I.B. Contents of the Data File • Here is a snippet of five records from the data file: • p,x,s,n,t,p,f,c,n,k,e,e,s,s,w,w,p,w,o,p,k,s,u • e,x,s,y,t,a,f,c,b,k,e,c,s,s,w,w,p,w,o,p,n,n,g • e,b,s,w,t,l,f,c,b,n,e,c,s,s,w,w,p,w,o,p,n,n,m • p,x,y,w,t,p,f,c,n,n,e,e,s,s,w,w,p,w,o,p,k,s,u • e,x,s,g,f,n,f,w,b,k,t,e,s,s,w,w,p,w,o,e,n,a,g
Incidentally, the data file contents also exist in expanded form. • Here is a record from that file: • EDIBLE,CONVEX,SMOOTH,WHITE,BRUISES,ALMOND,FREE,CROWDED,NARROW,WHITE,TAPERING,BULBOUS,SMOOTH,SMOOTH,WHITE,WHITE,PARTIAL,WHITE,ONE,PENDANT,PURPLE,SEVERAL,WOODS
Section I.C should be written by you.
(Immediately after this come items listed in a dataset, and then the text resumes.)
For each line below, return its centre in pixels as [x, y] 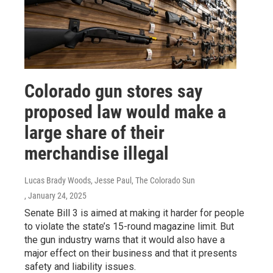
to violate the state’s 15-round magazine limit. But [129, 226]
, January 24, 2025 [55, 195]
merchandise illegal [97, 153]
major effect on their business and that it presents [131, 253]
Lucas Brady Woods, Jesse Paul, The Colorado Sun [110, 180]
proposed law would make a [125, 112]
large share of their [94, 132]
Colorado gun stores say [113, 91]
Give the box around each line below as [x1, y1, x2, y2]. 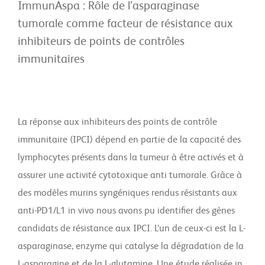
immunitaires [18, 54, 85, 66]
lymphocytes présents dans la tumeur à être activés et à [18, 153, 244, 163]
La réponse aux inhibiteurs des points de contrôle [18, 118, 217, 127]
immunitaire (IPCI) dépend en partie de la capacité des [18, 135, 241, 145]
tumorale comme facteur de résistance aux [18, 18, 232, 30]
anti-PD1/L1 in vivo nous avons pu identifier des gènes [18, 206, 235, 216]
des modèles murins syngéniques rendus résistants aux [18, 189, 237, 198]
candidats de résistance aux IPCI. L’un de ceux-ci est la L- [18, 224, 245, 234]
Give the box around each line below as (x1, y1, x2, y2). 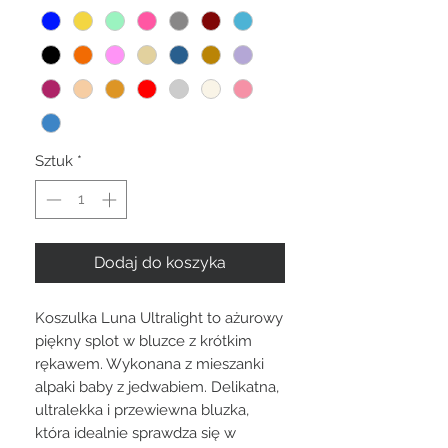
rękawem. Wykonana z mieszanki (35, 354, 264, 373)
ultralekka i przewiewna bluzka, (35, 400, 249, 419)
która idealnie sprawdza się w (35, 423, 236, 442)
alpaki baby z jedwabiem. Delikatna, (35, 377, 279, 396)
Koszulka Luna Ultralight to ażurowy (35, 308, 283, 327)
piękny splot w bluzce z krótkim (35, 331, 252, 350)
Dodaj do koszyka (94, 252, 226, 272)
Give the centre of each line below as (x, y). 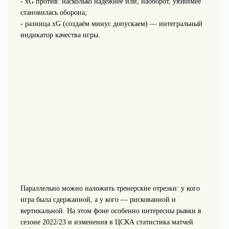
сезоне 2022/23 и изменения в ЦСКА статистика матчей (107, 222)
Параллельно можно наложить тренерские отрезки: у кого (110, 189)
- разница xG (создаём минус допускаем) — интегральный (111, 24)
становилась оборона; (53, 13)
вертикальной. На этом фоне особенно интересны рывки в (111, 211)
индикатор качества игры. (60, 35)
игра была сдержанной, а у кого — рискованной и (98, 200)
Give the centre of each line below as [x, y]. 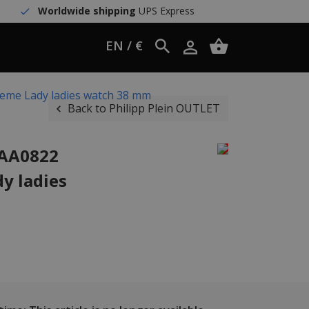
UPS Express [165, 11]
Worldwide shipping [87, 11]
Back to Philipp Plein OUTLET [144, 108]

You should summarize the information given above, which is largely copy and paste, in a brief, well-organized paragraph that you write yourself and which conveys the basics in a concise way.
The idea is that a reader who really doesn't want or need to know the details could go to this paragraph and find out everything they needed to know in order to keep reading the rest of your write-up and have some idea of what is going on.
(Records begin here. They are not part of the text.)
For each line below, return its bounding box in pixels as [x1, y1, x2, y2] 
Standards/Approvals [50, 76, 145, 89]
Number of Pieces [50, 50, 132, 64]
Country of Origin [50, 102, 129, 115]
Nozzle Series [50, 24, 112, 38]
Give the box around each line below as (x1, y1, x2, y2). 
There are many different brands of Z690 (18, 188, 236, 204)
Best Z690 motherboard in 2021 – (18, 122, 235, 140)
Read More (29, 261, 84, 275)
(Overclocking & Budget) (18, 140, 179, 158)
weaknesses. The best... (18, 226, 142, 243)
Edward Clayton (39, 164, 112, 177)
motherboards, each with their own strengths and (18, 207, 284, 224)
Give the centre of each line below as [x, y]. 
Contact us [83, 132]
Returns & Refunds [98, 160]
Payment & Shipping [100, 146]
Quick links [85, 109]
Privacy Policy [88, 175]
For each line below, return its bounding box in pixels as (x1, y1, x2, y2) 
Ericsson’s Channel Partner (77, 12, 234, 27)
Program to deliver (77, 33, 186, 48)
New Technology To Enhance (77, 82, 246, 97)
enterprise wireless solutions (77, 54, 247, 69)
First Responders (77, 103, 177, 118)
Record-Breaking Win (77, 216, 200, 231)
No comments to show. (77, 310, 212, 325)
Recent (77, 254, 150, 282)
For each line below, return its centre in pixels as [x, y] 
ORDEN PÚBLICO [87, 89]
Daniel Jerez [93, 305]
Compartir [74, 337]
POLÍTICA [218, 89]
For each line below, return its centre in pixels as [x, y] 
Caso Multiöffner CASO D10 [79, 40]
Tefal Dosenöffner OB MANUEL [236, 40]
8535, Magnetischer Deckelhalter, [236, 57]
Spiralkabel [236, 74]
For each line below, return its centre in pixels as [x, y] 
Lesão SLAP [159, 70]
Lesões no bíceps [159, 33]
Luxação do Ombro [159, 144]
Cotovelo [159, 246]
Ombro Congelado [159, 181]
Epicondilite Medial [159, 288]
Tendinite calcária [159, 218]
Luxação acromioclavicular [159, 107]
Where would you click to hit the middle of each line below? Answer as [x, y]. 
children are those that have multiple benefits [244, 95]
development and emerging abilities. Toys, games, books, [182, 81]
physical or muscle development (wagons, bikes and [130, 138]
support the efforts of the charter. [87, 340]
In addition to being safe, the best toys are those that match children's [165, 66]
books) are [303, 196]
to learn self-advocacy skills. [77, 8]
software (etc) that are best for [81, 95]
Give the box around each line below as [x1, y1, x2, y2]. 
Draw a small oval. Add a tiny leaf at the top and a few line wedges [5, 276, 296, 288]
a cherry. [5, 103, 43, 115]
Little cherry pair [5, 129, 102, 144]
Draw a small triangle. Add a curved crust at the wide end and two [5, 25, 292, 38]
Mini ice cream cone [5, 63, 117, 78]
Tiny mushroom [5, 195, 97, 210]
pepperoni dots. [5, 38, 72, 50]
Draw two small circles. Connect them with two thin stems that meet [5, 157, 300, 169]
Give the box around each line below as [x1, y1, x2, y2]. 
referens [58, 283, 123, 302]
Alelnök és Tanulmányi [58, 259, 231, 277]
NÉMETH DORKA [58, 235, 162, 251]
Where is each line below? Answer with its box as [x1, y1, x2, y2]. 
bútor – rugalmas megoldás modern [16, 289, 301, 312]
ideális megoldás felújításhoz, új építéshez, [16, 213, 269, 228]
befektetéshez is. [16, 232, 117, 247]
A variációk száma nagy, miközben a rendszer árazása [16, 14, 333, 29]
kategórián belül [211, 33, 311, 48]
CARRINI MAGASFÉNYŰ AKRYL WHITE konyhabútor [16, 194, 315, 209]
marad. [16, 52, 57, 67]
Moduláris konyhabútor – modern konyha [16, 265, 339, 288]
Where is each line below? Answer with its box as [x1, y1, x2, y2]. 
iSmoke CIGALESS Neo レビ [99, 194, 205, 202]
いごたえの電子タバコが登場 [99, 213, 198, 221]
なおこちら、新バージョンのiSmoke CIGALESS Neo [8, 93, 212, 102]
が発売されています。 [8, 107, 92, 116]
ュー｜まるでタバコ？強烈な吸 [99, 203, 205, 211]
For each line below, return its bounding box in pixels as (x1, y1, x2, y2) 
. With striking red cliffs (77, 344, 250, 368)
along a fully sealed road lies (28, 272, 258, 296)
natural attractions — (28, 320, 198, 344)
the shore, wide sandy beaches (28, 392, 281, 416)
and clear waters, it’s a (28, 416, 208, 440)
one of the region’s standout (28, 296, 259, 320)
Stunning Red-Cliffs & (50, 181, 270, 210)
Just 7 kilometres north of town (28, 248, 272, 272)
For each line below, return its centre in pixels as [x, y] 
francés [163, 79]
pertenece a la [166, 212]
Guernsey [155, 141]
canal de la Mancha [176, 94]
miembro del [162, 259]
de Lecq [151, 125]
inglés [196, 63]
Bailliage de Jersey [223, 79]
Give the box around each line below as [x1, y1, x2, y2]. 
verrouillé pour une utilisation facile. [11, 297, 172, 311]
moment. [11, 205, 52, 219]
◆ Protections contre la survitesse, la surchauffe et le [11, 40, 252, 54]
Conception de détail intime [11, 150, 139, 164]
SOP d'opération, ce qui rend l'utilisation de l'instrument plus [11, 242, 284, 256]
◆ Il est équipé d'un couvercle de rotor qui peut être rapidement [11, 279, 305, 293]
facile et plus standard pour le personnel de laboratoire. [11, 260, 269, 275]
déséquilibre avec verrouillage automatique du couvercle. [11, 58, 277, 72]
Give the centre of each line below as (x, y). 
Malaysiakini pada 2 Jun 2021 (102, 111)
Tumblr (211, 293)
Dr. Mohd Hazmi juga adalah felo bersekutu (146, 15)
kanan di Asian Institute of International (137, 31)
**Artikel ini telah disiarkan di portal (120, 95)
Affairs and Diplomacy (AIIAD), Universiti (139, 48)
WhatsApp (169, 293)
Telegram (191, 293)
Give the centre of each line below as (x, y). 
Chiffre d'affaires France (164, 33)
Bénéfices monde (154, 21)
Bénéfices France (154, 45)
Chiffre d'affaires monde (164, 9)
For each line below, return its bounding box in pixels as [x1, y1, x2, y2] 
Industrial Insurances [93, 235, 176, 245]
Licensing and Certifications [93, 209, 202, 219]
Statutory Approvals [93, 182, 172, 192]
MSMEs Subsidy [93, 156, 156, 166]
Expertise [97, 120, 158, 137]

I.C. Summary of Background Information • The problem domain is the classification of mushrooms as either poisonous/inedible or non-poisonous/edible. • There are 8124 instances in the data set consisting of 22 nominal attributes apiece. • Roughly half of the instances are poisonous and half are non-poisonous.
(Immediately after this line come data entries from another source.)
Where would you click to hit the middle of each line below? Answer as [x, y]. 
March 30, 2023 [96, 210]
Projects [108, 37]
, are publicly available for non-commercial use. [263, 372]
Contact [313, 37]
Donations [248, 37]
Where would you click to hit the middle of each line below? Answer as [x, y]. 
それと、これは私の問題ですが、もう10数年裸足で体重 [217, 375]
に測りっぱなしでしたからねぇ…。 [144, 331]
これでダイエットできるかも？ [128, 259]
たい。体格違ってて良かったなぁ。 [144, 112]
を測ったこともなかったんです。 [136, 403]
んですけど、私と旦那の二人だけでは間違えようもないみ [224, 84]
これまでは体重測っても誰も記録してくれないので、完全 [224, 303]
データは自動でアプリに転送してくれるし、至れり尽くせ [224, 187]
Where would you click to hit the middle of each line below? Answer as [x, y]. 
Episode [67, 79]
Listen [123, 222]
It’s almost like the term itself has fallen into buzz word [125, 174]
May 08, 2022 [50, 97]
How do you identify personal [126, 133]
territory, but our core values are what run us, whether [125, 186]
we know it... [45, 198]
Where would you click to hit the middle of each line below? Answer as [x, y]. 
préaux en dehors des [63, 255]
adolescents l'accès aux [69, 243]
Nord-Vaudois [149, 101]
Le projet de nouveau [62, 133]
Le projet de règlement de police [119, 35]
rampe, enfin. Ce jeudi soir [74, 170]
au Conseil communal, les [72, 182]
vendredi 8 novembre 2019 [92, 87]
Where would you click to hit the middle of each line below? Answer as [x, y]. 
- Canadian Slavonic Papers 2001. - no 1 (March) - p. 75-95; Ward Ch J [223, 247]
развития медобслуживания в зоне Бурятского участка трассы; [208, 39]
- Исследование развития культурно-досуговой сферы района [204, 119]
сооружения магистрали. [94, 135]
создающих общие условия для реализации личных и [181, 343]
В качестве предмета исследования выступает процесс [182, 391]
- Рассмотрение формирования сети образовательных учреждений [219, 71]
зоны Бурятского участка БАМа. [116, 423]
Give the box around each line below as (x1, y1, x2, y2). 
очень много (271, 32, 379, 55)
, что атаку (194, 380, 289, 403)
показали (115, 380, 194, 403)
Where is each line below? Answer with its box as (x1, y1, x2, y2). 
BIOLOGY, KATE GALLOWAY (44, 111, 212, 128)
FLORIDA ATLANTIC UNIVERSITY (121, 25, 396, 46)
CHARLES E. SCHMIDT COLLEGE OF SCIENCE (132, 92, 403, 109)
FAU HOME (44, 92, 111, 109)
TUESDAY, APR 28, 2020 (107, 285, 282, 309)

There are 2480 cases of missing attribute values, all on the same attribute. • As is to be expected with non-original data sets, this set has already been extensively studied. • Other researchers have provided sets of rules they have derived which would serve as benchmarks when considering the results of the application of further data mining algorithms to the data set.
I.D. Screen Shot of Open File • ***What this shows: • The cap-shape attribute is chosen out of the list on the left. • Its different values are given in the table in the upper right. • In the lower right, the Edible attribute is selected from a (hidden) drop down list.
The graph shows the proportion of edible and inedible mushrooms among the instances containing different values of cap-shape.